Assignment: Pull each line containing "propuso" from the data.

Supplied data:
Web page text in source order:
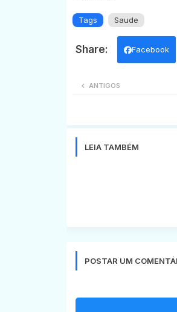
Tags Saude
Facebook
ANTIGOS
LEIA TAMBÉM
POSTAR UM
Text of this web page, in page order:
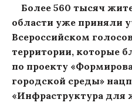
Более 560 тысяч
области уже приняли
Всероссийском
территории, которые
по проекту
городской среды»
«Инфраструктура для
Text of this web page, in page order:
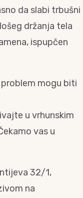
da slabi trbušni
držanja tela
ispupčen
mogu biti
u vrhunskim
vas u
32/1,
na
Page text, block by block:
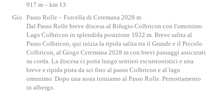
917 m – km 13
Gio. Passo Rolle – Forcella di Ceremana 2028 m
Dal Passo Rolle breve discesa al Rifugio Colbricon con l'omonimo
Lago Colbricon in splendida posizione 1922 m. Breve salita al
Passo Colbricon, qui inizia la ripida salita tra il Grande e il Piccolo
Colbricon, al Giogo Ceremana 2028 m con brevi passaggi assicurati
su corda. La discesa ci porta lungo sentieri escursionistici e una
breve e ripida pista da sci fino al passo Colbricon e al lago
omonimo. Dopo una sosta torniamo al Passo Rolle. Pernottamento
in albergo.
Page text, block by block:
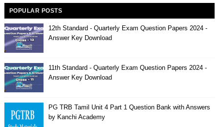
POPULAR POSTS
12th Standard - Quarterly Exam Question Papers 2024 -
Answer Key Download
11th Standard - Quarterly Exam Question Papers 2024 -
Answer Key Download
PG TRB Tamil Unit 4 Part 1 Question Bank with Answers
by Kanchi Academy
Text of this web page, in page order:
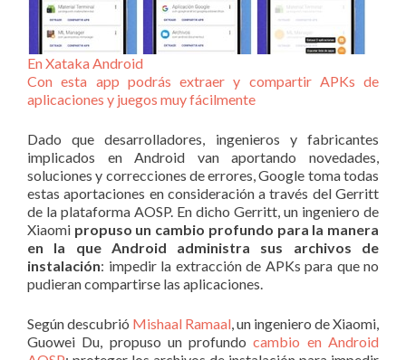
En Xataka Android
Con esta app podrás extraer y compartir APKs de
aplicaciones y juegos muy fácilmente
Dado que desarrolladores, ingenieros y fabricantes
implicados en Android van aportando novedades,
soluciones y correcciones de errores, Google toma todas
estas aportaciones en consideración a través del Gerritt
de la plataforma AOSP. En dicho Gerritt, un ingeniero de
Xiaomi propuso un cambio profundo para la manera
en la que Android administra sus archivos de
instalación: impedir la extracción de APKs para que no
pudieran compartirse las aplicaciones.
Según descubrió Mishaal Ramaal , un ingeniero de Xiaomi,
Guowei Du, propuso un profundocambio en Android
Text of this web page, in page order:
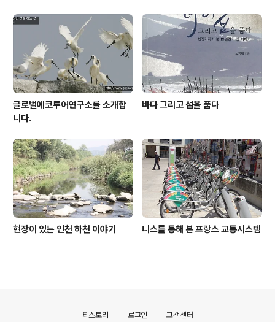
글로벌에코투어연구소를 소개합
니다.
바다 그리고 섬을 품다
현장이 있는 인천 하천 이야기 니스를 통해 본 프랑스 교통시스템
티스토리 로그인 고객센터
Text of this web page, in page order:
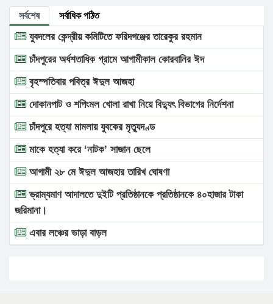
সর্বশেষ সর্বাধিক পঠিত
যুবদলের কেন্দ্রীয় কমিটিতে ফরিদগঞ্জের তারেকুর রহমান
চাঁদপুরের অর্ধশতাধিক গ্রামে আগামীকাল কোরবানির ঈদ
বৃহস্পতিবার পবিত্র ঈদুল আজহা
দোকানপাট ও শপিংমল খোলা রাখা নিয়ে বিদ্যুৎ বিভাগের নির্দেশনা
চাঁদপুরে হত্যা মামলায় যুবকের মৃত্যুদণ্ড
মাকে হত্যা করে ‘নাটক’ সাজান ছেলে
আগামী ২৮ মে ঈদুল আজহার তারিখ ঘোষণা
ভ্রাম্যমাণ আদালতে দুইটি প্রতিষ্ঠানকে প্রতিষ্ঠানকে ৪০হাজার টাকা
জরিমানা।
এবার লঞ্চের ভাড়া বাড়ল
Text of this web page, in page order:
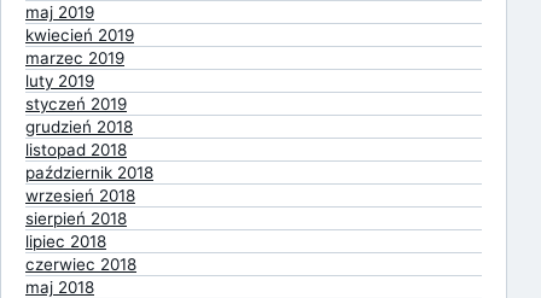
maj 2019
kwiecień 2019
marzec 2019
luty 2019
styczeń 2019
grudzień 2018
listopad 2018
październik 2018
wrzesień 2018
sierpień 2018
lipiec 2018
czerwiec 2018
maj 2018
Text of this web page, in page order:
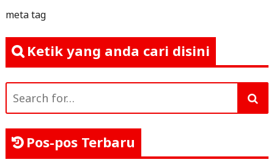
meta tag
Ketik yang anda cari disini
for:
Pos-pos Terbaru
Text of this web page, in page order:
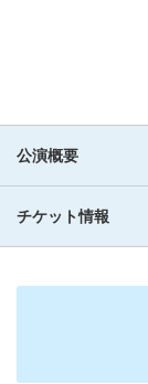
公演概要
チケット情報
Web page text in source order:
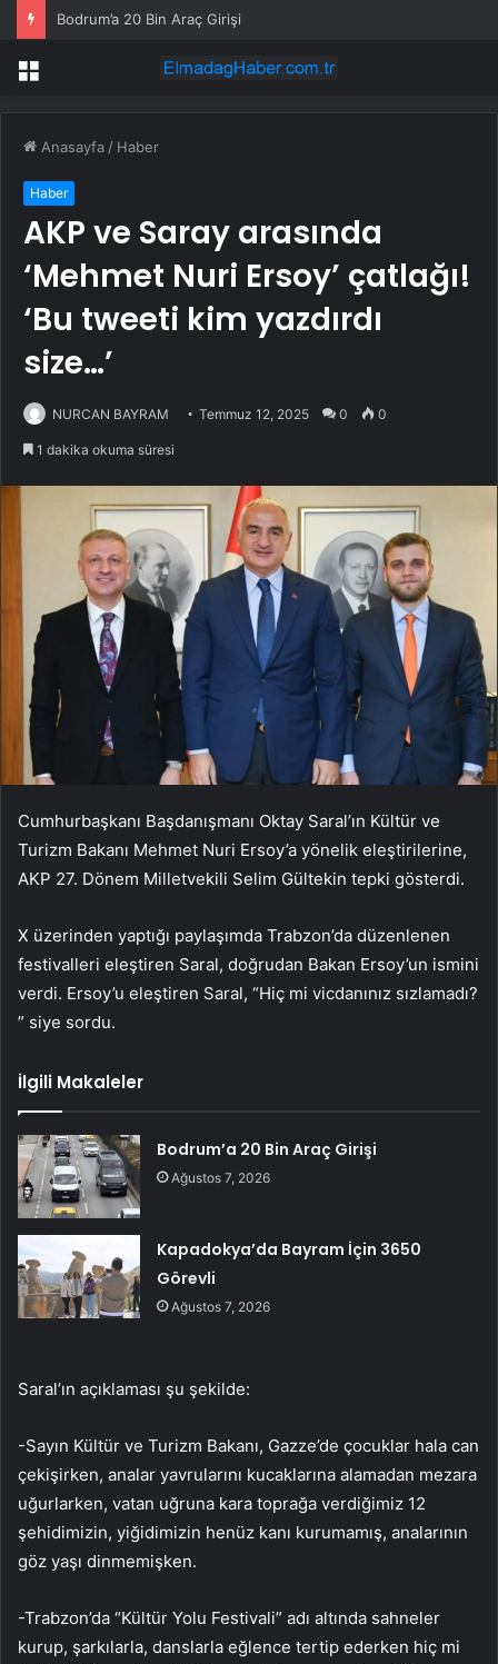
Bodrum’a 20 Bin Araç Girişi
Menü
Anasayfa / Haber
Haber
AKP ve Saray arasında
‘Mehmet Nuri Ersoy’ çatlağı!
‘Bu tweeti kim yazdırdı
size…’
NURCAN BAYRAM Temmuz 12, 2025 0 0
1 dakika okuma süresi
Cumhurbaşkanı Başdanışmanı Oktay Saral’ın Kültür ve
Turizm Bakanı Mehmet Nuri Ersoy’a yönelik eleştirilerine,
AKP 27. Dönem Milletvekili Selim Gültekin tepki gösterdi.
X üzerinden yaptığı paylaşımda Trabzon’da düzenlenen
festivalleri eleştiren Saral, doğrudan Bakan Ersoy’un ismini
verdi. Ersoy’u eleştiren Saral, “Hiç mi vicdanınız sızlamadı?
” siye sordu.
İlgili Makaleler
Bodrum’a 20 Bin Araç Girişi
Ağustos 7, 2026
Kapadokya’da Bayram İçin 3650
Görevli
Ağustos 7, 2026
Saral’ın açıklaması şu şekilde:
-Sayın Kültür ve Turizm Bakanı, Gazze’de çocuklar hala can
çekişirken, analar yavrularını kucaklarına alamadan mezara
uğurlarken, vatan uğruna kara toprağa verdiğimiz 12
şehidimizin, yiğidimizin henüz kanı kurumamış, analarının
göz yaşı dinmemişken.
-Trabzon’da “Kültür Yolu Festivali” adı altında sahneler
kurup, şarkılarla, danslarla eğlence tertip ederken hiç mi
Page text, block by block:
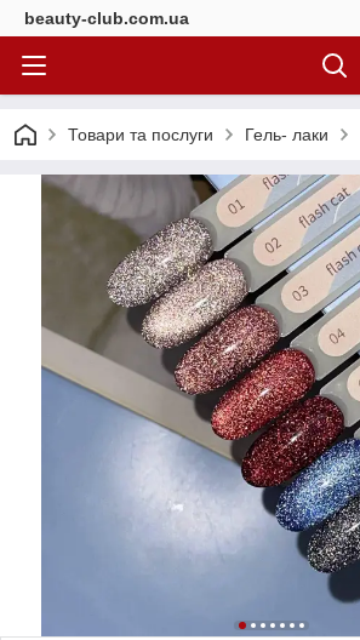
beauty-club.com.ua
Товари та послуги Гель- лаки
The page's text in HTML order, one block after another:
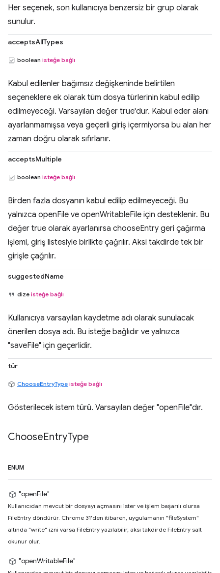
Her seçenek, son kullanıcıya benzersiz bir grup olarak
sunulur.
acceptsAllTypes
boolean isteğe bağlı
Kabul edilenler bağımsız değişkeninde belirtilen
seçeneklere ek olarak tüm dosya türlerinin kabul edilip
edilmeyeceği. Varsayılan değer true'dur. Kabul eder alanı
ayarlanmamışsa veya geçerli giriş içermiyorsa bu alan her
zaman doğru olarak sıfırlanır.
acceptsMultiple
boolean isteğe bağlı
Birden fazla dosyanın kabul edilip edilmeyeceği. Bu
yalnızca openFile ve openWritableFile için desteklenir. Bu
değer true olarak ayarlanırsa chooseEntry geri çağırma
işlemi, giriş listesiyle birlikte çağrılır. Aksi takdirde tek bir
girişle çağrılır.
suggestedName
dize isteğe bağlı
Kullanıcıya varsayılan kaydetme adı olarak sunulacak
önerilen dosya adı. Bu isteğe bağlıdır ve yalnızca
"saveFile" için geçerlidir.
tür
ChooseEntryType isteğe bağlı
Gösterilecek istem türü. Varsayılan değer "openFile"dır.
ChooseEntryType
ENUM
"openFile"
Kullanıcıdan mevcut bir dosyayı açmasını ister ve işlem başarılı olursa
FileEntry döndürür. Chrome 31'den itibaren, uygulamanın "fileSystem"
altında "write" izni varsa FileEntry yazılabilir, aksi takdirde FileEntry salt
okunur olur.
"openWritableFile"
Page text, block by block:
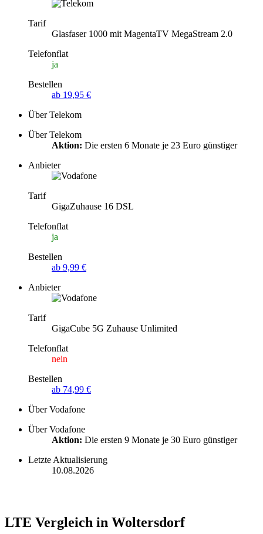
Tarif
Glasfaser 1000 mit MagentaTV MegaStream 2.0
Telefonflat
ja
Bestellen
ab 19,95 €
Über Telekom
Über Telekom
Aktion: Die ersten 6 Monate je 23 Euro günstiger
Anbieter
Tarif
GigaZuhause 16 DSL
Telefonflat
ja
Bestellen
ab 9,99 €
Anbieter
Tarif
GigaCube 5G Zuhause Unlimited
Telefonflat
nein
Bestellen
ab 74,99 €
Über Vodafone
Über Vodafone
Aktion: Die ersten 9 Monate je 30 Euro günstiger
Letzte Aktualisierung
10.08.2026
LTE Vergleich in Woltersdorf
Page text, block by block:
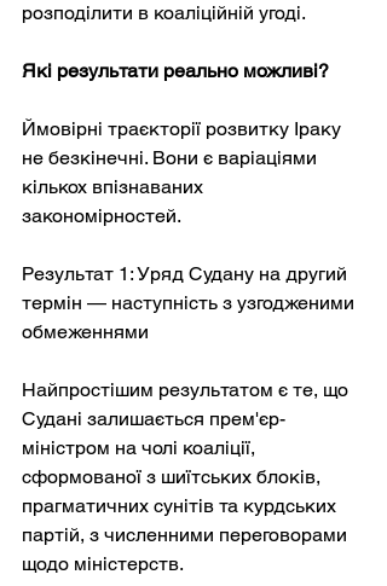
розподілити в коаліційній угоді.
Які результати реально можливі?
Ймовірні траєкторії розвитку Іраку
не безкінечні. Вони є варіаціями
кількох впізнаваних
закономірностей.
Результат 1: Уряд Судану на другий
термін — наступність з узгодженими
обмеженнями
Найпростішим результатом є те, що
Судані залишається прем'єр-
міністром на чолі коаліції,
сформованої з шиїтських блоків,
прагматичних сунітів та курдських
партій, з численними переговорами
щодо міністерств.
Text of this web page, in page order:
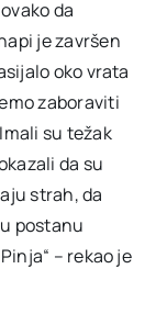
da
je završen
oko vrata
zaboraviti
su težak
da su
strah, da
postanu
– rekao je
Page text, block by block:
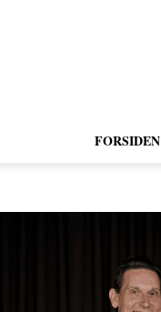
FORSIDEN
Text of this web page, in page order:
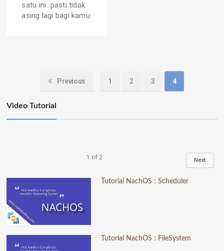
satu ini pasti tidak
asing lagi bagi kamu
Previous 1 2 3 4
Video Tutorial
1 of 2 Next
Tutorial NachOS : Scheduler
Tutorial NachOS : FileSystem
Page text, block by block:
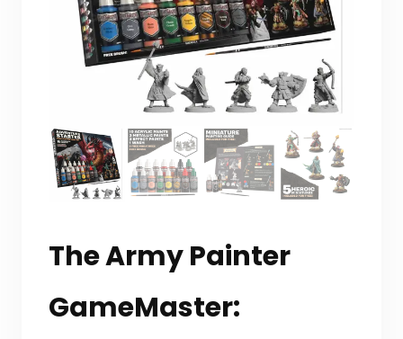
The Army Painter
GameMaster:
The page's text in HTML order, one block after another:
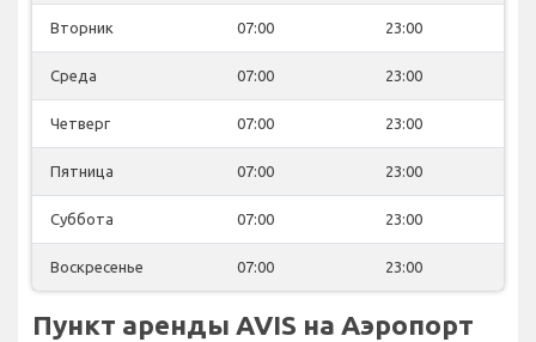
Вторник 07:00 23:00
Среда 07:00 23:00
Четверг 07:00 23:00
Пятница 07:00 23:00
Суббота 07:00 23:00
Воскресенье 07:00 23:00
Пункт аренды AVIS на Аэропорт

Response to the exercise:
Xiaomi propuso un cambio profundo para la manera
Guowei Du, propuso un profundocambio en Android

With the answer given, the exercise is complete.